* Exercise details
Reproduce every line in the listing that contains the word "glass".
── The input
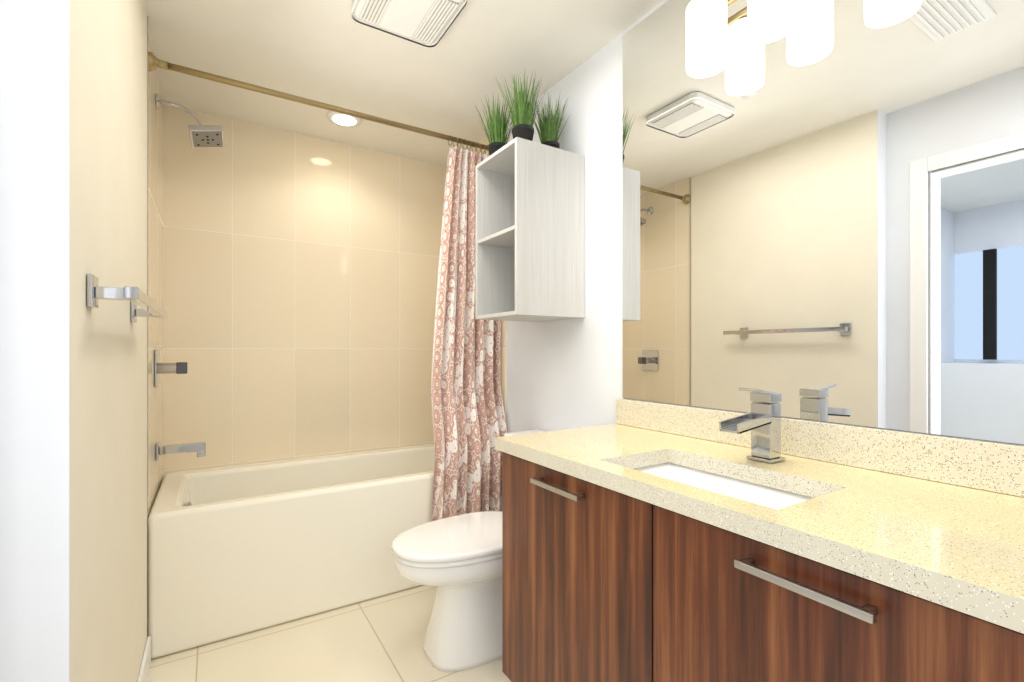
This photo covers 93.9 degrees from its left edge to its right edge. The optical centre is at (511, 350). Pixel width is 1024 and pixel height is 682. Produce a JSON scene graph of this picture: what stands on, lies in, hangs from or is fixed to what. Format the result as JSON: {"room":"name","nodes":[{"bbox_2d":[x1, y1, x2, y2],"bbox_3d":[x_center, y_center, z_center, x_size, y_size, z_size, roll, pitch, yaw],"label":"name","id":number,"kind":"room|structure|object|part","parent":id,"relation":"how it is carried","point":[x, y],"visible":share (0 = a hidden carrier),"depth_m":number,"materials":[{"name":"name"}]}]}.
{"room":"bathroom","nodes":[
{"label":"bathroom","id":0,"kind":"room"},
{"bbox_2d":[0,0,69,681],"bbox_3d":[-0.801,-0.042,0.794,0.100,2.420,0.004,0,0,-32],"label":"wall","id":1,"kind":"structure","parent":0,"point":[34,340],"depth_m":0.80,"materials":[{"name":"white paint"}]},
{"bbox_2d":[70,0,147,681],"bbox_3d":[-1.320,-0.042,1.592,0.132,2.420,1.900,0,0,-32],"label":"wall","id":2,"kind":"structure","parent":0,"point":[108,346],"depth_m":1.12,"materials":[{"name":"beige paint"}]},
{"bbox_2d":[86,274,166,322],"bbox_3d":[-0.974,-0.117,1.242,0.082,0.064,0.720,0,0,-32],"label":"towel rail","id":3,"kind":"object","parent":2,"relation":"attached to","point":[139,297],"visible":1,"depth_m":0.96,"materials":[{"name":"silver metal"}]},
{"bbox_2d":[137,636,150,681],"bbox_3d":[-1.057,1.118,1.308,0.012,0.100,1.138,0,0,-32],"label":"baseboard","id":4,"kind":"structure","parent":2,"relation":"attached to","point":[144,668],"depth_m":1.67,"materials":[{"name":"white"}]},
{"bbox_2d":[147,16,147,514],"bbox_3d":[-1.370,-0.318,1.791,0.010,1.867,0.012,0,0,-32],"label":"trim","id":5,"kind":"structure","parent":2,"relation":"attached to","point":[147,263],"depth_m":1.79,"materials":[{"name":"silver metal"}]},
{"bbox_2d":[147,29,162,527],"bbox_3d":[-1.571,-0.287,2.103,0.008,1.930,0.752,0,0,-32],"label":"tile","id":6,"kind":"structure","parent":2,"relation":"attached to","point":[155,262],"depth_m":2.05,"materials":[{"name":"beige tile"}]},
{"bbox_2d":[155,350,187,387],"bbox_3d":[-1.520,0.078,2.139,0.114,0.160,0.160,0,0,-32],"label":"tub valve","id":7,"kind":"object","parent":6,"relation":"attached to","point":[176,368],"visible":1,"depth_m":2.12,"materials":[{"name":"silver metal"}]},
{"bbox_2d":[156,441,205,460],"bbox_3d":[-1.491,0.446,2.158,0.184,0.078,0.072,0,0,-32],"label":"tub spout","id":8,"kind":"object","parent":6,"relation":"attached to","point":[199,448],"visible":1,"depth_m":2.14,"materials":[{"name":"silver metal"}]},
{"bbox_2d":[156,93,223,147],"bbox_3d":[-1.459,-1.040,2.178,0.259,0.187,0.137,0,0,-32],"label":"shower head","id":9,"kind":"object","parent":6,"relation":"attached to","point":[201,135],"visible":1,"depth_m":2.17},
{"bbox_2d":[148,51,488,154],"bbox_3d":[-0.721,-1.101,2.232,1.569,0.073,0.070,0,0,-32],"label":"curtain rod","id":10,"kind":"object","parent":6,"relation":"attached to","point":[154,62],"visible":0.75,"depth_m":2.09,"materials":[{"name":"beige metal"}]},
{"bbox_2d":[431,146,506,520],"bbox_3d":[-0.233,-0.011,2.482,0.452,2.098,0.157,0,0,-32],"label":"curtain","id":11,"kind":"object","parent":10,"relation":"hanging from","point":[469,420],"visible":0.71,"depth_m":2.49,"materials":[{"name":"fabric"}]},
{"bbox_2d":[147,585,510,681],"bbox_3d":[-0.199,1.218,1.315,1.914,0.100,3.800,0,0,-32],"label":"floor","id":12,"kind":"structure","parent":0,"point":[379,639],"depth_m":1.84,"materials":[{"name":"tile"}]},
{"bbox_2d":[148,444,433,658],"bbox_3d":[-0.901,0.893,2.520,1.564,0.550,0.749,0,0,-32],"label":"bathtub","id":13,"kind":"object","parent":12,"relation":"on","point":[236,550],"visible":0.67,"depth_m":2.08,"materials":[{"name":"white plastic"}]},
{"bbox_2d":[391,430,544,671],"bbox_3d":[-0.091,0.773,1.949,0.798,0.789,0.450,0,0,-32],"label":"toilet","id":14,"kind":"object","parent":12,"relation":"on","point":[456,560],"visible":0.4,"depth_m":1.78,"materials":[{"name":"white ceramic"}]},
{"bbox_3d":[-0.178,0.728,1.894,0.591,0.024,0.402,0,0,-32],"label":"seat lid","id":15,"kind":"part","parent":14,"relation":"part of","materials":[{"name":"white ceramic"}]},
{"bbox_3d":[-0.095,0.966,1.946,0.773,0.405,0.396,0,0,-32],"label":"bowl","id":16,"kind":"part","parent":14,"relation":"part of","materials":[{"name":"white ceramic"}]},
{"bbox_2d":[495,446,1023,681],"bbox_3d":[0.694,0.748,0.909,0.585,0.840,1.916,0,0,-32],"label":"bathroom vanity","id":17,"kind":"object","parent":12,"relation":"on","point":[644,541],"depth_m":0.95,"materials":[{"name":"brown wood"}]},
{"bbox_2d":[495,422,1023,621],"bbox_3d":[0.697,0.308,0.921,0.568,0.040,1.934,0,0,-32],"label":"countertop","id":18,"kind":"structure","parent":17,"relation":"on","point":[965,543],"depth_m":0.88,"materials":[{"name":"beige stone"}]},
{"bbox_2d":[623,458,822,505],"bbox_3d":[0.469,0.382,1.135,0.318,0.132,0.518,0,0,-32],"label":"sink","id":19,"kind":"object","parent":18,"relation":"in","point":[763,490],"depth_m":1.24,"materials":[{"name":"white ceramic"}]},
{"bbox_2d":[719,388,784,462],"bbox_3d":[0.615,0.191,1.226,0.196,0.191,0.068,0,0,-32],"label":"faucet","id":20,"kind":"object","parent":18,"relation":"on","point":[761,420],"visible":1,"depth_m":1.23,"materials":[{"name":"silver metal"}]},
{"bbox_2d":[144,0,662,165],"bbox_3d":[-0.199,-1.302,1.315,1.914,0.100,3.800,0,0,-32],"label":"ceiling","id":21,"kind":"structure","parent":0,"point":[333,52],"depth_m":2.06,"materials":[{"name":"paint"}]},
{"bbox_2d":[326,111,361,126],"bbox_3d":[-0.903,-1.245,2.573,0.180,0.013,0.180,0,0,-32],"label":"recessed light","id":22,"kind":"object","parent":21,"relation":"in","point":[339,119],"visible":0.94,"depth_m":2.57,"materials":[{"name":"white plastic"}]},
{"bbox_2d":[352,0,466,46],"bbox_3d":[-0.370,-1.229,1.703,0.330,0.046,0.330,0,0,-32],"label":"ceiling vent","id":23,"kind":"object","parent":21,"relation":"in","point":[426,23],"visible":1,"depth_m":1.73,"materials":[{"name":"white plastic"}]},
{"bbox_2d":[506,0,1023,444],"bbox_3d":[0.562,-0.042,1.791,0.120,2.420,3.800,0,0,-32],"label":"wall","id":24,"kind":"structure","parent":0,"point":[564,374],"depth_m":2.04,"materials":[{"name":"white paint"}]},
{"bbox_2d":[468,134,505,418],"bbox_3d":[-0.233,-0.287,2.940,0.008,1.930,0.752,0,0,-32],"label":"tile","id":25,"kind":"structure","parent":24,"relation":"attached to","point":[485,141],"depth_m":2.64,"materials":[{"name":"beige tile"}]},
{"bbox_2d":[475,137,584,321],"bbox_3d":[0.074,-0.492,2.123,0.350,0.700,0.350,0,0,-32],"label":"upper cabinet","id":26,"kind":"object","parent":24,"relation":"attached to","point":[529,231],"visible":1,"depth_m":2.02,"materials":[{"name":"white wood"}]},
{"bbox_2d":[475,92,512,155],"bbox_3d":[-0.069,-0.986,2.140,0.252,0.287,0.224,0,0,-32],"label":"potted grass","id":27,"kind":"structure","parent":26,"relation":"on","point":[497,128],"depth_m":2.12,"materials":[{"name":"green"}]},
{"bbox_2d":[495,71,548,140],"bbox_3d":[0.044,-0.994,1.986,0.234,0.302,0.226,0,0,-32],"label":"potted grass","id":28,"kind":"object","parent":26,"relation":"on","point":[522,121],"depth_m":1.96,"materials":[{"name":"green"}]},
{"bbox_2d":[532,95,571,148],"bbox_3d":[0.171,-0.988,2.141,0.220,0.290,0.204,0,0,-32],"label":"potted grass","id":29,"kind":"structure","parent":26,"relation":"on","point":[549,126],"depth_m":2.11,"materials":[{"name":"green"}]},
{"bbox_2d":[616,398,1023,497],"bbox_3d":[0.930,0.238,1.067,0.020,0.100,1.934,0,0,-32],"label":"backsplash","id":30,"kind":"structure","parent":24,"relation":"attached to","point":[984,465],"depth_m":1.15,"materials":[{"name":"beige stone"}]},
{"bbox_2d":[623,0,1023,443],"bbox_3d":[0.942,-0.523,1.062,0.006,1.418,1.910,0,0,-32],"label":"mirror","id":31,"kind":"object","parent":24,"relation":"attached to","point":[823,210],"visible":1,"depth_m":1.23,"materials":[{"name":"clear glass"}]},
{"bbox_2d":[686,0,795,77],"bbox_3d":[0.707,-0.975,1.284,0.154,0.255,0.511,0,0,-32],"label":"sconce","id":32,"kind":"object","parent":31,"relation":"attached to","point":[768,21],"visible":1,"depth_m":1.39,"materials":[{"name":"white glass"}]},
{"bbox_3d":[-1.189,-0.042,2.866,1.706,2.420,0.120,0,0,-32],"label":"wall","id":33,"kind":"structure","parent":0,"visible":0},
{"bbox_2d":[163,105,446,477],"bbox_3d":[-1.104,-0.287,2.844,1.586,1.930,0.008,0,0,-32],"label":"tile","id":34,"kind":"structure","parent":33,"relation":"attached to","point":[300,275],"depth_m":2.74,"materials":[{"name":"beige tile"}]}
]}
────
* Solved exercise
{"bbox_2d":[623,0,1023,443],"bbox_3d":[0.942,-0.523,1.062,0.006,1.418,1.910,0,0,-32],"label":"mirror","id":31,"kind":"object","parent":24,"relation":"attached to","point":[823,210],"visible":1,"depth_m":1.23,"materials":[{"name":"clear glass"}]},
{"bbox_2d":[686,0,795,77],"bbox_3d":[0.707,-0.975,1.284,0.154,0.255,0.511,0,0,-32],"label":"sconce","id":32,"kind":"object","parent":31,"relation":"attached to","point":[768,21],"visible":1,"depth_m":1.39,"materials":[{"name":"white glass"}]},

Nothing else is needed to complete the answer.